Extracting Text is an Exorcise for the Reader

A way to match up the metadata for a document with its text requires you to write your own ContentHandler that is able to identify text for individual nested documents. Since this page is called RecursiveMetadata and not HowToGetASeparateTextBodyForEachNestedDocument, no details are offered for how to implement that ContentHandler. While I was hoping there would be help for this in Tika's library, after quickly scanning all the handlers I could find in http://tika.apache.org/0.7/api/ I didn't see any that offered easy ways to get to the text for each contained document as a separate set of text.

Until someone writes a page on how to get the text for each separate document in a container as a separate body of text, writing this ContentHandler is an exercise left to the reader. I have written a ContentHandler that does this for the kinds of files and containers I have tested with, and if no one comes forward with an easy way to write this kinds of ContentHandler, my experiences might become the start of yet another wiki page.

How to get Metadata with Text

Assuming that you have written your own ContentHandler, and that ContentHandler can be used to get the text for individual documents in a container, how can you get associate the metadata for a document with that document's text?

The solution I currently use is to create a RecursiveMetadataParser class that is constructed with a RecursiveParserListener. The listener is notified just before and just after each parse call, and my ContentHandler can implement both the ContentHandler and the RecursiveParserListener interfaces. Here is a rough example:

public interface RecursiveParserListener {
    void startSubDocument(Metadata metadata);
    void endSubDocument();
}

public class RecursiveMetadataParser extends ParserDecorator {
    private final RecursiveParserListener listener;

    public RecursiveMetadataParser(Parser parser, RecursiveParserListener listener) {
        super(parser);
        this.listener = listener;
    }

    public void parse(InputStream stream, ContentHandler handler, Metadata metadata,
                      ParseContext context) throws IOException, SAXException, TikaException {
        listener.startSubDocument(metadata);
        super.parse(stream, handler, metadata, context);
        listener.endSubDocument();
    }
}

class TikaContentHandler implements ContentHandler, RecursiveParserListener {
    //...
    public void startSubDocument(Metadata metadata) {stack.push(metadata);}
    public void endSubDocument() {stack.pop();}
    //...
    public void endElement(String uri, String localName, String qName) throws SAXException {
        //...
        // if this end element means a document is ending
        Metadata metadata = stack.peek();
        // do something with metadata and document text
    }

}

The basic idea is that if you have gone to the trouble of implementing a ContentHandler capable of identifying text for each individual nested document, then if you can also get notifications for when a subdocument with separate metadata starts and ends, you can keep track of this metadata and associate it with the text you extract.

Hopefully this example offers an idea of what you would have to do to get both the text and metadata for a nested document.

A Possibly Misplaced or Inappropriate Wish for Tika

While it is possible to get the text for each nested document in a container using Tika, and it is possible to get the metadata for each nested document, it would be nice if Tika offered an easy way to get both the text and the metadata for a nested document together as a single entity.

Tika seems to want to turn any file you give it into a single XHTML document, or the stream of ContentHandler events you would get if you were parsing that single XHTML document.
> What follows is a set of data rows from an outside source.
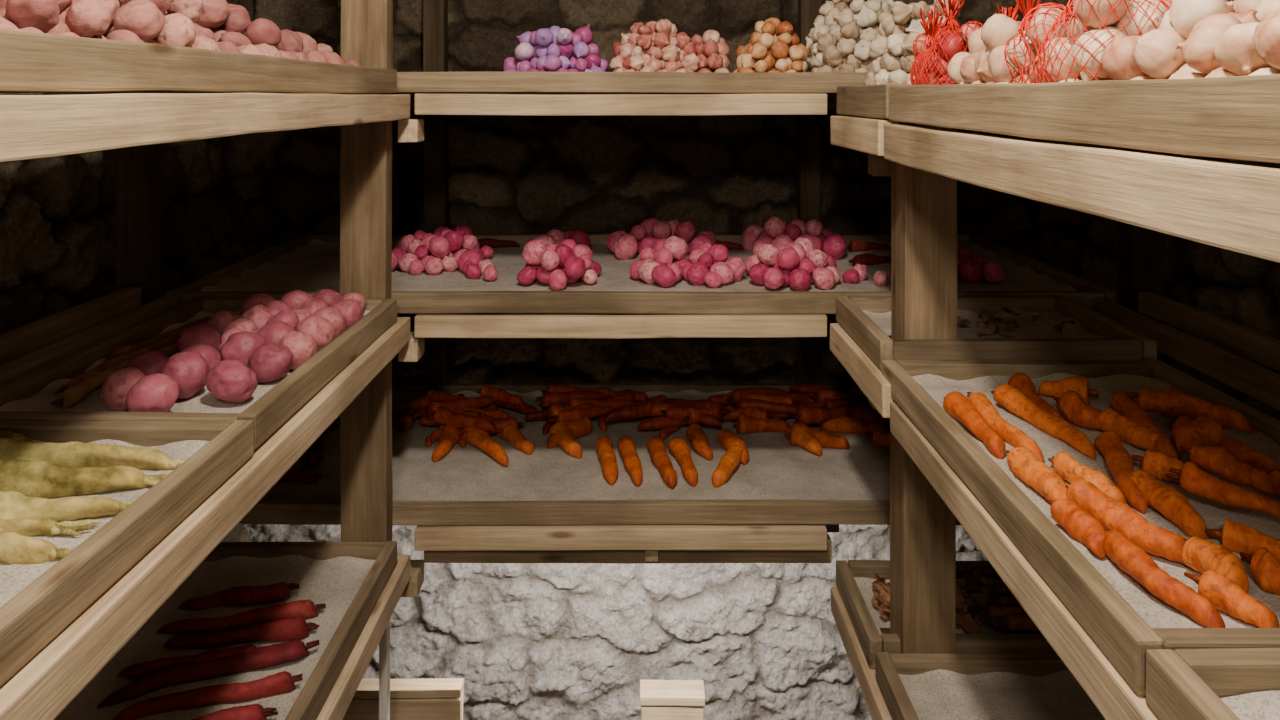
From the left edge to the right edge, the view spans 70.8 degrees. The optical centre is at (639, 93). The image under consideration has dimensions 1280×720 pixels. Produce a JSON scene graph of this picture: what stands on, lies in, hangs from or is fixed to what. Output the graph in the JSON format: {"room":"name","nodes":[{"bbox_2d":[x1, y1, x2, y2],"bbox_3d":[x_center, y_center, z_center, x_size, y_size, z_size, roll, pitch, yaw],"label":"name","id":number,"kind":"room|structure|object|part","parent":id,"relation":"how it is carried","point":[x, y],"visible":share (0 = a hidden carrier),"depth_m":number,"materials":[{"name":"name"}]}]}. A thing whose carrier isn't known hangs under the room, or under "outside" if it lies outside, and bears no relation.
{"room":"root cellar","nodes":[
{"label":"root cellar","id":0,"kind":"room"},
{"bbox_2d":[0,287,140,365],"bbox_3d":[-1.000,0.402,0.940,0.033,0.043,1.680,0,0,0],"label":"support beam","id":1,"kind":"structure","parent":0,"point":[22,341],"depth_m":1.55,"materials":[{"name":"brown wood"}]},
{"bbox_2d":[0,297,177,386],"bbox_3d":[-0.910,0.412,0.921,0.033,0.043,1.642,0,0,0],"label":"strip","id":2,"kind":"object","parent":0,"point":[20,367],"visible":0.51,"depth_m":1.45,"materials":[{"name":"brown wood"}]},
{"bbox_2d":[0,0,254,541],"bbox_3d":[-1.169,0.525,0.575,0.093,2.950,4.350,0,0,0],"label":"wall","id":3,"kind":"structure","parent":0,"point":[58,237],"depth_m":1.92,"materials":[{"name":"stone"}]},
{"bbox_2d":[232,0,1041,719],"bbox_3d":[0.000,0.525,2.670,2.440,2.950,0.093,0,0,0],"label":"wall","id":4,"kind":"structure","parent":0,"point":[526,641],"depth_m":2.68,"materials":[{"name":"stone"}]},
{"bbox_2d":[423,0,448,382],"bbox_3d":[-0.590,0.026,2.602,0.063,1.948,0.058,0,0,0],"label":"wall post","id":5,"kind":"object","parent":4,"relation":"attached to","point":[435,12],"visible":0.42,"depth_m":2.58,"materials":[{"name":"brown wood"}]},
{"bbox_2d":[797,0,821,383],"bbox_3d":[0.490,0.026,2.603,0.063,1.948,0.058,0,0,0],"label":"wall post","id":6,"kind":"object","parent":4,"relation":"attached to","point":[809,141],"visible":0.34,"depth_m":2.58,"materials":[{"name":"brown wood"}]},
{"bbox_2d":[410,93,836,108],"bbox_3d":[0.000,0.021,2.520,1.880,0.045,0.043,0,0,0],"label":"support beam","id":7,"kind":"structure","parent":6,"relation":"attached to","point":[831,98],"depth_m":2.50,"materials":[{"name":"brown wood"}]},
{"bbox_2d":[1118,147,1164,361],"bbox_3d":[1.052,0.525,1.890,0.068,2.946,0.063,0,0,0],"label":"wall post","id":8,"kind":"object","parent":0,"point":[1140,250],"visible":0.1,"depth_m":1.86,"materials":[{"name":"brown wood"}]},
{"bbox_2d":[1031,0,1279,420],"bbox_3d":[1.170,0.525,0.575,0.086,2.950,4.350,0,0,0],"label":"wall","id":9,"kind":"structure","parent":0,"point":[1242,289],"depth_m":1.92,"materials":[{"name":"stone"}]},
{"bbox_2d":[1098,301,1279,410],"bbox_3d":[0.899,0.420,0.921,0.030,0.043,1.642,0,0,0],"label":"strip","id":10,"kind":"object","parent":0,"point":[1262,384],"visible":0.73,"depth_m":1.42,"materials":[{"name":"brown wood"}]},
{"bbox_2d":[1138,292,1279,371],"bbox_3d":[0.998,0.410,0.940,0.030,0.043,1.680,0,0,0],"label":"support beam","id":11,"kind":"structure","parent":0,"point":[1264,349],"depth_m":1.55,"materials":[{"name":"brown wood"}]},
{"bbox_3d":[0.000,-1.000,0.550,2.600,0.100,4.500,0,0,0],"label":"ceiling","id":12,"kind":"structure","parent":0,"visible":0},
{"bbox_2d":[340,0,392,542],"bbox_3d":[-0.538,-0.019,1.771,0.093,1.858,0.048,0,0,0],"label":"post","id":13,"kind":"object","parent":12,"relation":"attached to","point":[366,479],"visible":0.59,"depth_m":1.75,"materials":[{"name":"brown wood"}]},
{"bbox_2d":[0,93,409,161],"bbox_3d":[-0.471,0.024,0.942,0.036,0.051,1.683,0,0,0],"label":"support beam","id":14,"kind":"structure","parent":13,"relation":"attached to","point":[31,126],"depth_m":0.85,"materials":[{"name":"brown wood"}]},
{"bbox_2d":[0,29,396,93],"bbox_3d":[-0.665,-0.025,0.951,0.394,0.049,1.584,0,0,0],"label":"tray","id":15,"kind":"object","parent":14,"relation":"on","point":[30,62],"visible":1,"depth_m":0.88,"materials":[{"name":"brown wood"}]},
{"bbox_2d":[0,0,359,65],"bbox_3d":[-0.646,-0.079,1.056,0.314,0.134,1.273,0,0,0],"label":"pile","id":16,"kind":"object","parent":15,"relation":"on","point":[219,25],"visible":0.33,"depth_m":1.01,"materials":[{"name":"pink food"}]},
{"bbox_2d":[0,317,409,719],"bbox_3d":[-0.471,0.465,0.942,0.036,0.050,1.683,0,0,0],"label":"support beam","id":17,"kind":"structure","parent":13,"relation":"attached to","point":[48,682],"depth_m":0.88,"materials":[{"name":"brown wood"}]},
{"bbox_2d":[0,420,253,686],"bbox_3d":[-0.665,0.416,0.697,0.393,0.047,0.797,0,0,0],"label":"tray","id":18,"kind":"object","parent":17,"relation":"on","point":[38,601],"visible":0.64,"depth_m":0.86,"materials":[{"name":"brown wood"}]},
{"bbox_2d":[0,430,185,564],"bbox_3d":[-0.672,0.403,0.918,0.365,0.047,0.318,0,0,0],"label":"pile","id":19,"kind":"object","parent":18,"relation":"on","point":[32,474],"visible":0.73,"depth_m":0.94,"materials":[{"name":"yellow food"}]},
{"bbox_2d":[165,233,1115,313],"bbox_3d":[0.000,0.417,2.176,1.903,0.046,0.761,0,0,0],"label":"tray","id":20,"kind":"object","parent":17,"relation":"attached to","point":[309,263],"visible":0.41,"depth_m":1.97,"materials":[{"name":"brown wood"}]},
{"bbox_2d":[477,238,890,265],"bbox_3d":[0.094,0.407,2.360,1.159,0.033,0.269,0,0,5],"label":"roots","id":21,"kind":"object","parent":20,"relation":"in","point":[867,259],"visible":0.68,"depth_m":2.42},
{"bbox_2d":[392,216,1003,290],"bbox_3d":[0.088,0.372,2.188,1.459,0.114,0.603,0,0,0],"label":"radishes","id":22,"kind":"object","parent":20,"relation":"on","point":[798,254],"visible":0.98,"depth_m":2.05,"materials":[{"name":"pink food"}]},
{"bbox_3d":[-0.750,0.464,1.680,0.520,0.046,0.042,0,0,0],"label":"bearer","id":23,"kind":"object","parent":17,"relation":"attached to","visible":0},
{"bbox_2d":[0,298,396,449],"bbox_3d":[-0.665,0.416,1.421,0.393,0.047,0.645,0,0,0],"label":"tray","id":24,"kind":"object","parent":23,"relation":"on","point":[28,397],"visible":0.44,"depth_m":1.26,"materials":[{"name":"brown wood"}]},
{"bbox_2d":[50,317,209,409],"bbox_3d":[-0.791,0.410,1.436,0.081,0.024,0.489,0,0,0],"label":"roots","id":25,"kind":"object","parent":24,"relation":"in","point":[80,386],"visible":0.6,"depth_m":1.34,"materials":[{"name":"plant"}]},
{"bbox_2d":[100,289,365,411],"bbox_3d":[-0.616,0.391,1.429,0.241,0.072,0.579,0,0,0],"label":"potatoes","id":26,"kind":"object","parent":24,"relation":"in","point":[229,353],"visible":0.98,"depth_m":1.32,"materials":[{"name":"food"}]},
{"bbox_2d":[316,555,409,719],"bbox_3d":[-0.471,0.935,0.942,0.036,0.049,1.683,0,0,0],"label":"support beam","id":27,"kind":"structure","parent":13,"relation":"attached to","point":[335,707],"depth_m":1.50,"materials":[{"name":"brown wood"}]},
{"bbox_2d":[398,119,423,142],"bbox_3d":[-0.465,0.074,1.830,0.041,0.047,0.060,0,0,0],"label":"bearer","id":28,"kind":"object","parent":13,"relation":"attached to","point":[409,130],"visible":0.97,"depth_m":1.80,"materials":[{"name":"brown wood"}]},
{"bbox_2d":[398,331,424,361],"bbox_3d":[-0.465,0.513,1.830,0.041,0.047,0.060,0,0,0],"label":"bearer","id":29,"kind":"object","parent":13,"relation":"attached to","point":[414,349],"visible":0.6,"depth_m":1.80,"materials":[{"name":"brown wood"}]},
{"bbox_2d":[401,559,423,596],"bbox_3d":[-0.465,0.984,1.830,0.041,0.047,0.060,0,0,0],"label":"bearer","id":30,"kind":"object","parent":13,"relation":"attached to","point":[412,589],"visible":0.51,"depth_m":1.80,"materials":[{"name":"brown wood"}]},
{"bbox_2d":[424,534,831,563],"bbox_3d":[-0.025,0.932,1.845,0.830,0.050,0.033,0,0,0],"label":"support beam","id":31,"kind":"structure","parent":30,"relation":"on","point":[463,556],"depth_m":1.83,"materials":[{"name":"brown wood"}]},
{"bbox_2d":[645,550,657,561],"bbox_3d":[0.023,0.923,1.814,0.027,0.027,0.028,0,0,0],"label":"block","id":32,"kind":"object","parent":31,"relation":"attached to","point":[650,555],"visible":0.7,"depth_m":1.80,"materials":[{"name":"brown wood"}]},
{"bbox_2d":[415,524,826,550],"bbox_3d":[-0.038,0.885,1.798,0.820,0.045,0.030,0,0,0],"label":"support beam","id":33,"kind":"structure","parent":13,"relation":"attached to","point":[637,536],"depth_m":1.78,"materials":[{"name":"brown wood"}]},
{"bbox_2d":[238,383,960,525],"bbox_3d":[0.000,0.840,2.176,1.902,0.046,0.761,0,0,0],"label":"tray","id":34,"kind":"object","parent":33,"relation":"on","point":[780,482],"visible":0.35,"depth_m":1.95,"materials":[{"name":"brown wood"}]},
{"bbox_2d":[278,421,337,483],"bbox_3d":[-0.774,0.829,2.118,0.169,0.034,0.364,0,0,0],"label":"roots","id":35,"kind":"object","parent":34,"relation":"on","point":[312,457],"visible":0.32,"depth_m":1.96},
{"bbox_2d":[392,384,889,446],"bbox_3d":[0.017,0.806,2.319,1.456,0.080,0.349,0,0,0],"label":"pile","id":36,"kind":"object","parent":34,"relation":"on","point":[816,404],"visible":0.87,"depth_m":2.27,"materials":[{"name":"orange food"}]},
{"bbox_2d":[432,413,889,488],"bbox_3d":[0.091,0.820,2.092,1.140,0.054,0.339,0,0,-2],"label":"pile","id":37,"kind":"object","parent":34,"relation":"on","point":[562,434],"visible":0.97,"depth_m":2.11,"materials":[{"name":"orange food"}]},
{"bbox_2d":[415,93,826,115],"bbox_3d":[-0.038,0.021,1.799,0.820,0.045,0.030,0,0,0],"label":"support beam","id":38,"kind":"structure","parent":13,"relation":"attached to","point":[796,103],"depth_m":1.78,"materials":[{"name":"brown wood"}]},
{"bbox_2d":[397,71,866,93],"bbox_3d":[0.000,-0.024,2.176,1.903,0.046,0.761,0,0,0],"label":"tray","id":39,"kind":"object","parent":38,"relation":"on","point":[530,82],"visible":0.6,"depth_m":1.80,"materials":[{"name":"brown wood"}]},
{"bbox_2d":[503,24,607,71],"bbox_3d":[-0.189,-0.084,2.005,0.234,0.139,0.246,0,0,0],"label":"pile","id":40,"kind":"object","parent":39,"relation":"on","point":[555,48],"visible":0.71,"depth_m":1.95,"materials":[{"name":"purple food"}]},
{"bbox_2d":[610,19,729,72],"bbox_3d":[0.069,-0.088,2.030,0.269,0.154,0.277,0,0,0],"label":"onions","id":41,"kind":"object","parent":39,"relation":"on","point":[655,46],"visible":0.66,"depth_m":1.96,"materials":[{"name":"pink food"}]},
{"bbox_2d":[732,18,808,72],"bbox_3d":[0.281,-0.092,1.980,0.167,0.152,0.252,0,0,0],"label":"onions","id":42,"kind":"object","parent":39,"relation":"on","point":[773,46],"visible":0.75,"depth_m":1.90,"materials":[{"name":"orange food"}]},
{"bbox_2d":[805,0,893,71],"bbox_3d":[0.491,-0.130,1.984,0.259,0.240,0.270,0,0,-6],"label":"garlic","id":43,"kind":"object","parent":39,"relation":"on","point":[840,39],"visible":0.58,"depth_m":1.90,"materials":[{"name":"beige food"}]},
{"bbox_2d":[415,314,826,338],"bbox_3d":[-0.038,0.463,1.799,0.820,0.045,0.030,0,0,0],"label":"support beam","id":44,"kind":"structure","parent":13,"relation":"attached to","point":[426,325],"depth_m":1.78,"materials":[{"name":"brown wood"}]},
{"bbox_2d":[837,84,897,118],"bbox_3d":[0.615,0.012,1.607,0.453,0.056,0.370,0,0,0],"label":"tray","id":45,"kind":"object","parent":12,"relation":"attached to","point":[871,101],"visible":0.21,"depth_m":1.56,"materials":[{"name":"brown wood"}]},
{"bbox_2d":[863,0,960,85],"bbox_3d":[0.522,-0.073,1.605,0.224,0.206,0.323,0,0,0],"label":"garlic","id":46,"kind":"object","parent":45,"relation":"on","point":[893,53],"visible":0.27,"depth_m":1.57,"materials":[{"name":"beige food"}]},
{"bbox_3d":[0.000,2.050,0.550,2.600,0.100,4.500,0,0,0],"label":"floor","id":47,"kind":"structure","parent":0,"visible":0},
{"bbox_2d":[115,93,161,305],"bbox_3d":[-1.052,0.525,1.890,0.068,2.946,0.063,0,0,0],"label":"wall post","id":48,"kind":"object","parent":47,"relation":"on","point":[138,168],"visible":0.16,"depth_m":1.86,"materials":[{"name":"brown wood"}]},
{"bbox_2d":[379,620,389,719],"bbox_3d":[-0.502,1.455,1.773,0.019,1.086,0.028,0,0,0],"label":"batten","id":49,"kind":"object","parent":47,"relation":"on","point":[384,644],"visible":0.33,"depth_m":1.76,"materials":[{"name":"brown wood"}]},
{"bbox_2d":[343,678,463,719],"bbox_3d":[-0.623,1.637,1.958,0.475,0.720,0.058,0,0,0],"label":"crate","id":50,"kind":"object","parent":47,"relation":"on","point":[438,698],"visible":0.46,"depth_m":1.93,"materials":[{"name":"brown wood"}]},
{"bbox_3d":[-0.623,1.287,1.950,0.475,0.020,0.043,0,0,0],"label":"rail","id":51,"kind":"part","parent":50,"relation":"part of","materials":[{"name":"brown wood"}]},
{"bbox_2d":[640,680,704,719],"bbox_3d":[0.083,1.759,2.306,0.165,0.475,0.071,0,0,0],"label":"trestle","id":52,"kind":"object","parent":47,"relation":"on","point":[659,699],"visible":1,"depth_m":2.27,"materials":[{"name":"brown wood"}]},
{"bbox_2d":[890,122,956,653],"bbox_3d":[0.486,1.022,1.547,0.091,1.953,0.088,0,0,0],"label":"post","id":53,"kind":"object","parent":47,"relation":"on","point":[923,203],"visible":0.43,"depth_m":1.51,"materials":[{"name":"brown wood"}]},
{"bbox_2d":[830,116,898,155],"bbox_3d":[0.395,0.071,1.607,0.036,0.058,0.353,0,0,0],"label":"support beam","id":54,"kind":"structure","parent":53,"relation":"attached to","point":[863,134],"depth_m":1.55,"materials":[{"name":"brown wood"}]},
{"bbox_2d":[889,74,1279,162],"bbox_3d":[0.615,0.015,0.777,0.455,0.058,1.278,0,0,0],"label":"tray","id":55,"kind":"object","parent":54,"relation":"attached to","point":[1232,117],"visible":1,"depth_m":0.72,"materials":[{"name":"brown wood"}]},
{"bbox_2d":[910,0,982,84],"bbox_3d":[0.466,-0.066,1.330,0.116,0.188,0.145,0,0,0],"label":"bag","id":56,"kind":"object","parent":55,"relation":"on","point":[936,47],"visible":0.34,"depth_m":1.32,"materials":[{"name":"plastic"}]},
{"bbox_2d":[947,14,1028,83],"bbox_3d":[0.488,-0.037,1.150,0.152,0.131,0.194,0,0,0],"label":"pile","id":57,"kind":"object","parent":55,"relation":"on","point":[985,62],"visible":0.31,"depth_m":1.10,"materials":[{"name":"beige food"}]},
{"bbox_2d":[995,4,1018,20],"bbox_3d":[0.601,-0.054,1.310,0.158,0.168,0.187,0,0,0],"label":"bag","id":58,"kind":"object","parent":55,"relation":"on","point":[1004,9],"visible":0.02,"depth_m":1.33,"materials":[{"name":"red plastic"}]},
{"bbox_2d":[1004,0,1173,83],"bbox_3d":[0.489,-0.067,0.938,0.164,0.193,0.216,0,0,0],"label":"bag","id":59,"kind":"object","parent":55,"relation":"on","point":[1053,44],"visible":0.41,"depth_m":0.89,"materials":[{"name":"red plastic"}]},
{"bbox_2d":[1101,0,1279,79],"bbox_3d":[0.495,-0.031,0.699,0.156,0.122,0.279,0,0,0],"label":"pile","id":60,"kind":"object","parent":55,"relation":"on","point":[1193,38],"visible":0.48,"depth_m":0.72,"materials":[{"name":"beige food"}]},
{"bbox_2d":[1224,0,1279,20],"bbox_3d":[0.670,-0.043,0.910,0.203,0.145,0.215,0,0,0],"label":"pile","id":61,"kind":"object","parent":55,"relation":"on","point":[1264,7],"visible":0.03,"depth_m":0.84,"materials":[{"name":"white food"}]},
{"bbox_2d":[836,295,1156,370],"bbox_3d":[0.615,0.426,1.627,0.452,0.052,0.330,0,0,0],"label":"tray","id":62,"kind":"object","parent":53,"relation":"attached to","point":[1094,336],"visible":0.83,"depth_m":1.57,"materials":[{"name":"brown wood"}]},
{"bbox_2d":[957,308,1075,337],"bbox_3d":[0.664,0.416,1.627,0.200,0.024,0.219,0,0,-40],"label":"pile","id":63,"kind":"object","parent":62,"relation":"on","point":[1012,325],"visible":0.89,"depth_m":1.64,"materials":[{"name":"brown food"}]},
{"bbox_2d":[868,151,1200,175],"bbox_3d":[0.715,0.127,1.640,0.590,0.047,0.043,0,0,0],"label":"bearer","id":64,"kind":"object","parent":53,"relation":"attached to","point":[877,165],"visible":0.13,"depth_m":1.62,"materials":[{"name":"brown wood"}]},
{"bbox_3d":[-0.750,0.934,1.680,0.520,0.046,0.042,0,0,0],"label":"bearer","id":65,"kind":"object","parent":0,"visible":0},
{"bbox_2d":[55,541,396,719],"bbox_3d":[-0.665,0.887,1.371,0.393,0.047,0.745,0,0,0],"label":"tray","id":66,"kind":"object","parent":65,"relation":"on","point":[350,578],"visible":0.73,"depth_m":1.53,"materials":[{"name":"brown wood"}]},
{"bbox_2d":[97,582,325,719],"bbox_3d":[-0.653,0.877,1.343,0.295,0.036,0.532,0,0,0],"label":"roots","id":67,"kind":"object","parent":66,"relation":"on","point":[284,621],"visible":1,"depth_m":1.40},
{"bbox_3d":[0.715,0.545,1.640,0.590,0.047,0.043,0,0,0],"label":"bearer","id":68,"kind":"object","parent":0,"visible":0},
{"bbox_2d":[830,323,894,417],"bbox_3d":[0.393,0.479,1.591,0.036,0.055,0.383,0,0,0],"label":"support beam","id":69,"kind":"structure","parent":68,"relation":"on","point":[869,378],"depth_m":1.54,"materials":[{"name":"brown wood"}]},
{"bbox_3d":[0.715,0.545,0.320,0.590,0.046,0.042,0,0,0],"label":"bearer","id":70,"kind":"object","parent":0,"visible":0},
{"bbox_2d":[890,402,1157,719],"bbox_3d":[0.400,0.497,0.720,0.033,0.049,1.340,0,0,0],"label":"support beam","id":71,"kind":"structure","parent":70,"relation":"on","point":[1106,688],"depth_m":0.89,"materials":[{"name":"brown wood"}]},
{"bbox_2d":[881,360,1279,695],"bbox_3d":[0.615,0.450,1.080,0.452,0.047,0.750,0,0,0],"label":"tray","id":72,"kind":"object","parent":71,"relation":"on","point":[1122,617],"visible":0.54,"depth_m":0.99,"materials":[{"name":"brown wood"}]},
{"bbox_2d":[943,373,1279,627],"bbox_3d":[0.615,0.430,1.066,0.370,0.056,0.624,0,0,0],"label":"pile","id":73,"kind":"object","parent":72,"relation":"on","point":[1091,505],"visible":0.99,"depth_m":1.00,"materials":[{"name":"orange food"}]},
{"bbox_2d":[1146,648,1279,719],"bbox_3d":[0.615,0.450,0.374,0.452,0.047,0.650,0,0,0],"label":"tray","id":74,"kind":"object","parent":71,"relation":"on","point":[1209,683],"visible":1,"depth_m":0.68,"materials":[{"name":"brown wood"}]},
{"bbox_3d":[0.715,1.050,1.640,0.590,0.046,0.042,0,0,0],"label":"bearer","id":75,"kind":"object","parent":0,"visible":0},
{"bbox_2d":[831,587,892,719],"bbox_3d":[0.395,1.001,1.266,0.037,0.051,1.033,0,0,0],"label":"support beam","id":76,"kind":"structure","parent":75,"relation":"on","point":[878,709],"depth_m":1.57,"materials":[{"name":"brown wood"}]},
{"bbox_2d":[836,560,1055,668],"bbox_3d":[0.614,0.951,1.658,0.452,0.052,0.267,0,0,0],"label":"tray","id":77,"kind":"object","parent":76,"relation":"on","point":[854,578],"visible":0.38,"depth_m":1.61,"materials":[{"name":"brown wood"}]},
{"bbox_2d":[871,568,1039,633],"bbox_3d":[0.612,0.932,1.658,0.362,0.041,0.194,0,0,0],"label":"pile","id":78,"kind":"object","parent":77,"relation":"in","point":[1004,611],"visible":0.38,"depth_m":1.64,"materials":[{"name":"brown food"}]},
{"bbox_2d":[875,652,1104,719],"bbox_3d":[0.615,0.947,1.137,0.452,0.047,0.718,0,0,0],"label":"tray","id":79,"kind":"object","parent":76,"relation":"on","point":[953,686],"visible":0.7,"depth_m":1.44,"materials":[{"name":"brown wood"}]},
{"bbox_3d":[0.715,0.128,0.320,0.590,0.046,0.043,0,0,0],"label":"bearer","id":80,"kind":"object","parent":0,"visible":0},
{"bbox_2d":[884,124,1279,262],"bbox_3d":[0.395,0.074,0.750,0.037,0.058,1.300,0,0,0],"label":"support beam","id":81,"kind":"structure","parent":80,"relation":"on","point":[1229,205],"depth_m":0.71,"materials":[{"name":"brown wood"}]}
]}
Containers that aren't logically a single document (containers that are logically single documents include OLE2 and .xslx) don't live comfortably inside this single document model. Because Tika does a great job of identifying and parsing a wide variety of container types, and because Tika is being extended to identify when a container is logically a single document and when a container is logically many separate documents, it would be nice if there was a better way for Tika to return the metadata and text for containers that are logically many separate documents.